The first interval is always safe, because it has no conflicting predecessors. For each successor that the first interval conflicts with, we eliminate that interval from the list of candidates (because we know it has a conflict) and merge it with the initial one, going on to find out additional conflicting intervals up to the end.

At the end of one such pass, the first element can be safely ignored, all conflicting intervals associated to that element and other conflicting with it have been eliminated from the input list, and we can restart the process with the intervals we’re left with. When we exhaust this list… we’re done.

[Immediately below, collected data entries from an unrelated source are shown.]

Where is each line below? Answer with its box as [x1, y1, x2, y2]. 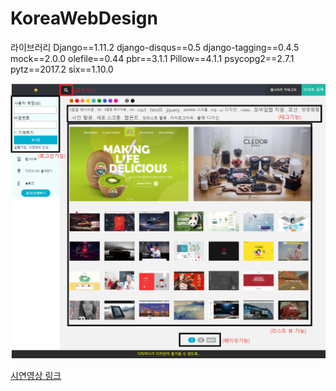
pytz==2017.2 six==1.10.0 [10, 63, 114, 75]
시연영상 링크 [10, 370, 62, 382]
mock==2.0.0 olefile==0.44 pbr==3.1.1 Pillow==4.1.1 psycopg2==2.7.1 [10, 52, 295, 64]
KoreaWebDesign [10, 7, 158, 30]
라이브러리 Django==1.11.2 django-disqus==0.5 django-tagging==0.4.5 [10, 41, 300, 53]
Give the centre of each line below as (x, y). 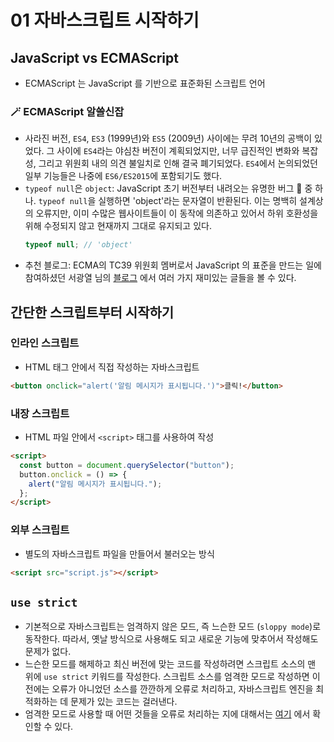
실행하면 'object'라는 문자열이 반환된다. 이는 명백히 (198, 201)
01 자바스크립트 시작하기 (105, 20)
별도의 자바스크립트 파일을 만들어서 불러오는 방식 (119, 553)
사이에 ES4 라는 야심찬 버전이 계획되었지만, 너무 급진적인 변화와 (178, 151)
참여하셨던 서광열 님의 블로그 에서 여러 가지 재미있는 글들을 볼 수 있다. (160, 278)
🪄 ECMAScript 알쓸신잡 (67, 111)
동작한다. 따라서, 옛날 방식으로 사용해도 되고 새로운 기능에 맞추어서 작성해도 (171, 639)
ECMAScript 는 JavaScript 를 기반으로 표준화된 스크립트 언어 (145, 83)
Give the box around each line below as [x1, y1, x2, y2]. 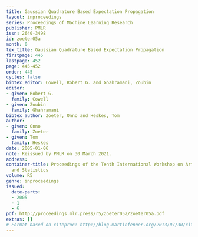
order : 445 [6, 69, 33, 75]
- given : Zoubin [6, 101, 46, 108]
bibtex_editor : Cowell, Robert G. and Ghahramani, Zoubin [6, 80, 151, 86]
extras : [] [6, 216, 33, 222]
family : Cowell [11, 96, 49, 102]
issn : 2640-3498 [6, 31, 46, 36]
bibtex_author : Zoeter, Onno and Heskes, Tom [6, 112, 120, 118]
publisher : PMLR [6, 25, 46, 31]
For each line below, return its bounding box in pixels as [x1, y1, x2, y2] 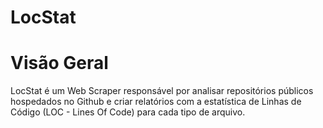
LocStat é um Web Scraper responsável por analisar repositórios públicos [10, 85, 314, 97]
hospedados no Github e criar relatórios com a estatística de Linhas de [10, 96, 302, 108]
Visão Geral [10, 52, 109, 75]
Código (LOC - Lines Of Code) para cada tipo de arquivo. [10, 106, 246, 118]
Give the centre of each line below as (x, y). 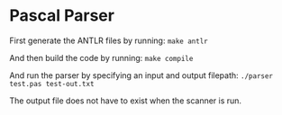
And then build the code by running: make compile (101, 57)
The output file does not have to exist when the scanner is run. (125, 101)
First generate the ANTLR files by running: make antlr (109, 40)
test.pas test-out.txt (52, 84)
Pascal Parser (62, 16)
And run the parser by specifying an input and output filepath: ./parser (141, 75)
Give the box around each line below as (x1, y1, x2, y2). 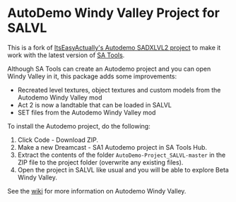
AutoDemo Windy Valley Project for (7, 5, 220, 21)
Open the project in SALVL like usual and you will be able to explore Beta (17, 165, 230, 174)
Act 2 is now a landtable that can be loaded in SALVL (17, 100, 172, 109)
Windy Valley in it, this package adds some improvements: (7, 72, 177, 81)
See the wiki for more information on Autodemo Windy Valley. (7, 186, 187, 195)
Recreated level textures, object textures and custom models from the (17, 85, 221, 94)
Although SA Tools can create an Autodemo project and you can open (7, 64, 211, 73)
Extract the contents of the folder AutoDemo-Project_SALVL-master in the (17, 150, 226, 159)
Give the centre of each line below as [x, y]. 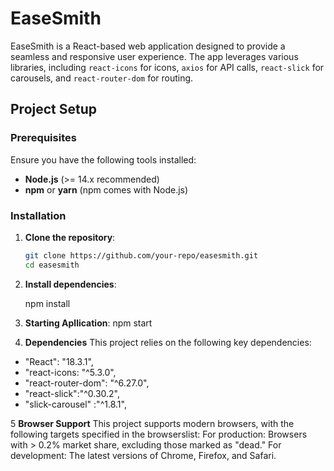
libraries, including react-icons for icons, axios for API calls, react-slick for [167, 67]
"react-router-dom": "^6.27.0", [87, 383]
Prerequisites [43, 138]
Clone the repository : [70, 237]
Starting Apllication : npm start [88, 323]
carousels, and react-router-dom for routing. [102, 78]
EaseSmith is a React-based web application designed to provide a [148, 46]
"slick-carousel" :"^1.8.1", [75, 404]
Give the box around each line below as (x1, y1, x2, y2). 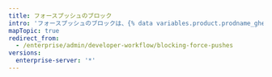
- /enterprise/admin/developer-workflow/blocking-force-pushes (15, 42, 233, 50)
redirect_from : (8, 34, 60, 43)
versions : (8, 49, 42, 57)
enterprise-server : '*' (15, 57, 96, 65)
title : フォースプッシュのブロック (8, 11, 113, 20)
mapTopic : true (8, 26, 60, 34)
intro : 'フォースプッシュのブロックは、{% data (8, 19, 154, 27)
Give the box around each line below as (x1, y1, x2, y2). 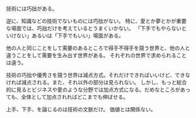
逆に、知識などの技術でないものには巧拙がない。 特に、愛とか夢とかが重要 (6, 18, 187, 25)
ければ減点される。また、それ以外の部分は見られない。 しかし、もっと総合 (6, 79, 187, 86)
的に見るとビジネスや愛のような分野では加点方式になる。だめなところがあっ (6, 86, 191, 93)
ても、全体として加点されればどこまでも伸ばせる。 (6, 93, 129, 100)
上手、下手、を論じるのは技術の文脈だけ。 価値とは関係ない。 (6, 106, 156, 113)
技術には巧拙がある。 (6, 5, 57, 12)
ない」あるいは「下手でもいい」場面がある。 (16, 32, 124, 39)
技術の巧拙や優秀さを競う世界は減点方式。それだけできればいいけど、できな (6, 72, 191, 78)
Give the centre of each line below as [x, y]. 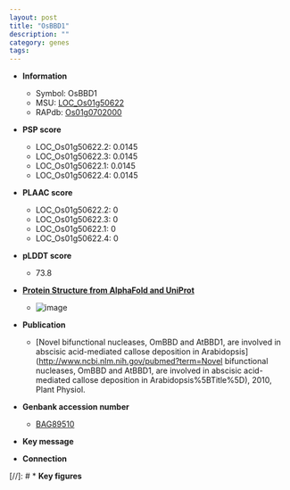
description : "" [39, 34]
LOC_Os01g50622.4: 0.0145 [87, 176]
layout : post [33, 17]
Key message [48, 442]
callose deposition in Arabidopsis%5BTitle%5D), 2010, [172, 380]
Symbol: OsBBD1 [66, 94]
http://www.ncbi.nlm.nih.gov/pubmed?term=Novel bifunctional [153, 361]
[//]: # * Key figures [46, 476]
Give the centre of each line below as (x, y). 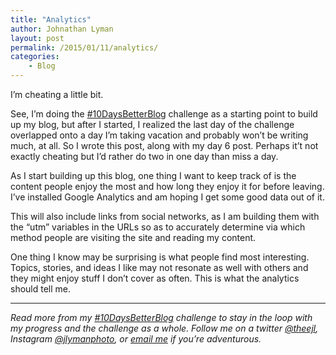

To be fair, I started with Perl:

sub conflict_intervals (@intervals) {
   my @conflicting; # keep the answer
   while (@intervals) {

      # if there is a "first" one, it's safe because it has not been
      # eliminated by its predecessors. Its endpoints will be used to
      # possibly eliminate successors, we keep them in two convenience
      # variables.
      my ($X, $Y) = shift(@intervals)->@*;

      # we filter the remaining intervals ditching all those that
      # conflict with ($X, $Y) or whatever it becomes on the way. In
      # particular, at every conflict we expand ($X, $Y) to also
      # include the conflicting item, because we will ditch it from
      # the candidate "clean" intervals and put it in @conflicting.
      @intervals = grep {
         my ($A, $B) = $_->@*;

         # this is a general check to see if the two intervals are
         # disjoint. It assumes that touching intervals are conflicting.
         ($A - $Y) * ($B - $X) > 0 or do {
            push @conflicting, $_;
            $X = $A if $X > $A;  # "eat" the ($A, $B) interval in ($X, $Y)
            $Y = $B if $Y < $B;
            0; # this interval conflicted and does not get passed along
         }
      } @intervals;
   }
   return @conflicting;
}

The Raku translation required very little changes, admittedly:

sub conflict-intervals (@intervals) {
   return gather {
      while @intervals {

         # if there is a "first" one, it's safe because it has not been
         # eliminated by its predecessors. Its endpoints will be used to
         # possibly eliminate successors, we keep them in two convenience
         # variables.
         my ($X, $Y) = @intervals.shift.Slip;

         # we filter the remaining intervals ditching all those that
         # conflict with ($X, $Y) or whatever it becomes on the way. In
         # particular, at every conflict we expand ($X, $Y) to also
         # include the conflicting item, because we will ditch it from
         # the candidate "clean" intervals and put it in @conflicting.
         @intervals = @intervals.grep: -> $interval {
            my ($A, $B) = |$interval;

            # this is a general check to see if the two intervals are
            # disjoint. It assumes that touching intervals are conflicting.
            ($A - $Y) * ($B - $X) > 0 or do {
               take $interval;
               $X = $A if $X > $A;  # "eat" ($A, $B) in ($X, $Y)
               $Y = $B if $Y < $B;
               0; # this interval conflicted and does not get passed along
            }
         }
      }
   }
}

I’m stubborn as a mule and I insist on using gather/take despite the performance tax. I stand by it, though: it’s such a useful construct that I’ll not be hindered by its slowness. Until I can, anyway. Besides… it might become fast one day, who knows?

I hope you found this interesting! Stay safe and… have -Ofun!